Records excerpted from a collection
******************************

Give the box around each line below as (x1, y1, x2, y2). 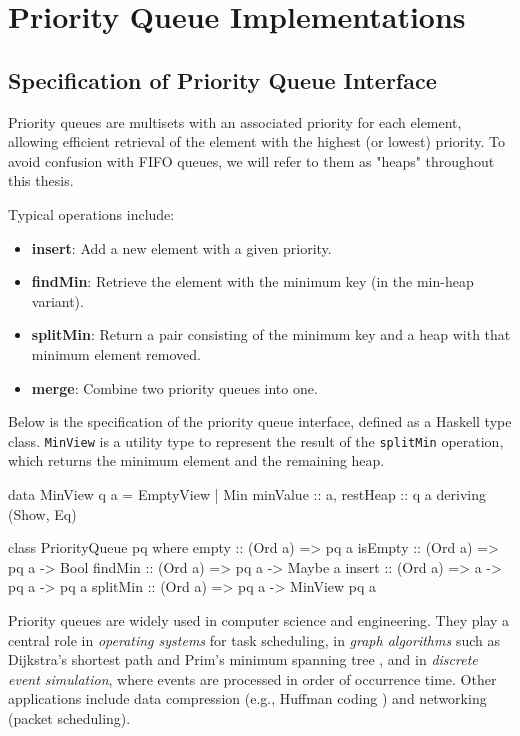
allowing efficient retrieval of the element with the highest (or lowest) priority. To (8, 131, 505, 152)
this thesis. (8, 170, 74, 191)
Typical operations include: (8, 203, 175, 224)
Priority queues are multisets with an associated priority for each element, (8, 111, 462, 132)
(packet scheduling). (8, 707, 131, 728)
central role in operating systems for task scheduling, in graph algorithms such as (8, 629, 500, 650)
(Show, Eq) (8, 503, 77, 524)
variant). (31, 290, 84, 311)

******************************

Required work: Return every line above where "scheduling" appears.

Task response:
(packet scheduling). (8, 707, 131, 728)
central role in operating systems for task scheduling, in graph algorithms such as (8, 629, 500, 650)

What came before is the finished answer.